== AIM OF THE EXERCISE ==
Pull from the data below each line where the word "Теорема" occurs, and copy it.

== DATA TO USE ==

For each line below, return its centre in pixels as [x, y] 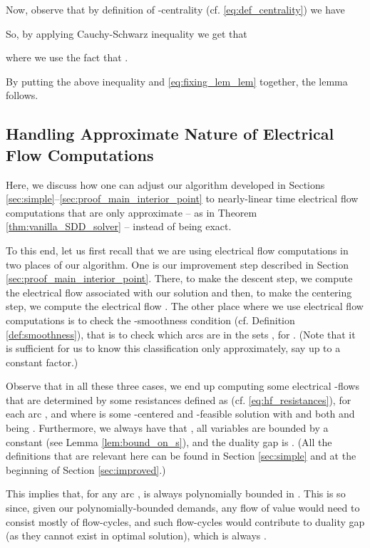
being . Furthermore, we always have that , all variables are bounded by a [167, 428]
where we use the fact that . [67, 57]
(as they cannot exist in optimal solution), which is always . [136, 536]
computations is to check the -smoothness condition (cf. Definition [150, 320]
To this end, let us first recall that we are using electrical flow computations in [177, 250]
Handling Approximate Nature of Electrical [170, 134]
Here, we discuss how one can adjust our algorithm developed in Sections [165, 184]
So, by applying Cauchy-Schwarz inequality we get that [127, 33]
==
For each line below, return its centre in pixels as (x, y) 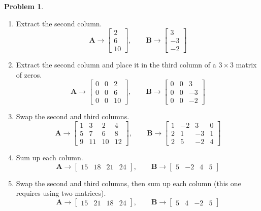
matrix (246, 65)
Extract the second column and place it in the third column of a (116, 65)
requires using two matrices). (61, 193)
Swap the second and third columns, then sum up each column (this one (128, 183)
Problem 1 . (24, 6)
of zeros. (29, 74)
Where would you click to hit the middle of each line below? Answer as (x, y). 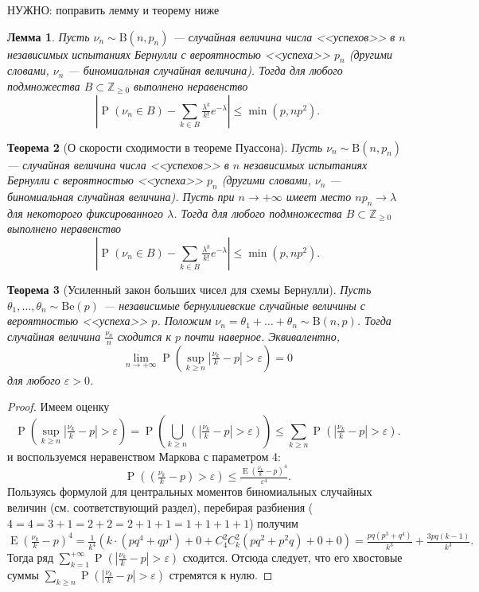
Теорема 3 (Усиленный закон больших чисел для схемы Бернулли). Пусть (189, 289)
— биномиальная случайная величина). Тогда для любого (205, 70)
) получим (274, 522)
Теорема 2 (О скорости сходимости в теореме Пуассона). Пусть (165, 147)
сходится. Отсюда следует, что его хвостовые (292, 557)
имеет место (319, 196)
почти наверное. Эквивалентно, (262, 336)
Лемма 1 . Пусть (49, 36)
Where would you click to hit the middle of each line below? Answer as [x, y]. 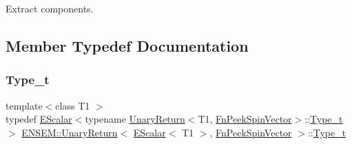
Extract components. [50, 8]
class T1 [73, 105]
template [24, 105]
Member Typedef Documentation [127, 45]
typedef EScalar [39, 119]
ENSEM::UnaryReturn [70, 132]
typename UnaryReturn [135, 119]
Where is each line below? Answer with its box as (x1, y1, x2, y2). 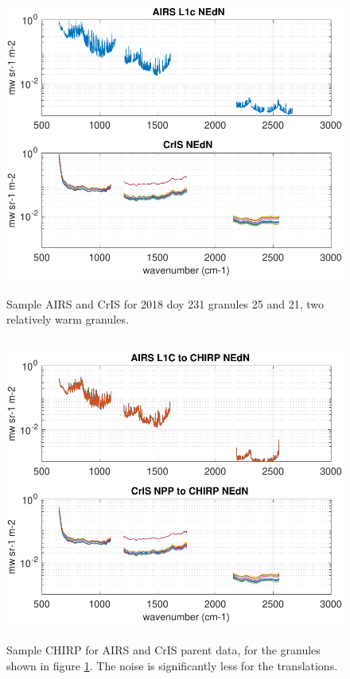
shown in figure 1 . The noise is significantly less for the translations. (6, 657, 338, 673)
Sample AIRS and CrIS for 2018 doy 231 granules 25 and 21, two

== OUTPUT OF THE EXERCISE ==
Теорема 3 (Усиленный закон больших чисел для схемы Бернулли). Пусть (189, 289)
Теорема 2 (О скорости сходимости в теореме Пуассона). Пусть (165, 147)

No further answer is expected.